TASK REQUIREMENTS:
Return the records exactly, from the first line through the "h3v8RDLf.js:65:53860)" line.

RECORDS FOR THE EXERCISE:

● ● ● ●

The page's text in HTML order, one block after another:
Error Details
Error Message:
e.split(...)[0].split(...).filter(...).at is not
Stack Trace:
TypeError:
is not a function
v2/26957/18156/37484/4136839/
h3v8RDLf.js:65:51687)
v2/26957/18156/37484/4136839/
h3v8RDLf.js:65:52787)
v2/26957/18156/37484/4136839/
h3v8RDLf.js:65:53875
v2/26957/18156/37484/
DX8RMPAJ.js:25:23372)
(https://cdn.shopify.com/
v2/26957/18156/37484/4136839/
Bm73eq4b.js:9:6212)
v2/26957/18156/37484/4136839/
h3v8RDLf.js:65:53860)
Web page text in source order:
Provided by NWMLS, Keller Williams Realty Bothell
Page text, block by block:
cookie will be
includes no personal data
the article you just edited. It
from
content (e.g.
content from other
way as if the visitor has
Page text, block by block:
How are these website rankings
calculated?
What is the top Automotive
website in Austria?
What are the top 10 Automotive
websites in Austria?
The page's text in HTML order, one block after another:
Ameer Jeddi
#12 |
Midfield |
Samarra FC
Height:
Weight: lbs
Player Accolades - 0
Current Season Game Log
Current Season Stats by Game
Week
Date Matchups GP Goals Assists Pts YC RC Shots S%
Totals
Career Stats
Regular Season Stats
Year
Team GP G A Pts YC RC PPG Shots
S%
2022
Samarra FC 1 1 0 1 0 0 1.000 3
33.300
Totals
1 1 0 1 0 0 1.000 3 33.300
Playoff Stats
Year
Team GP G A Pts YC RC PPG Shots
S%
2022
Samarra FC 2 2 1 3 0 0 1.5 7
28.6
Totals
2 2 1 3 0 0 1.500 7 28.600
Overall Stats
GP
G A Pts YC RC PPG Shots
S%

● ● ● ●

PROBLEM SOLUTION:
The page's text in HTML order, one block after another:
Error Details
Error Message:
e.split(...)[0].split(...).filter(...).at is not
Stack Trace:
TypeError:
is not a function
v2/26957/18156/37484/4136839/
h3v8RDLf.js:65:51687)
v2/26957/18156/37484/4136839/
h3v8RDLf.js:65:52787)
v2/26957/18156/37484/4136839/
h3v8RDLf.js:65:53875
v2/26957/18156/37484/
DX8RMPAJ.js:25:23372)
(https://cdn.shopify.com/
v2/26957/18156/37484/4136839/
Bm73eq4b.js:9:6212)
v2/26957/18156/37484/4136839/
h3v8RDLf.js:65:53860)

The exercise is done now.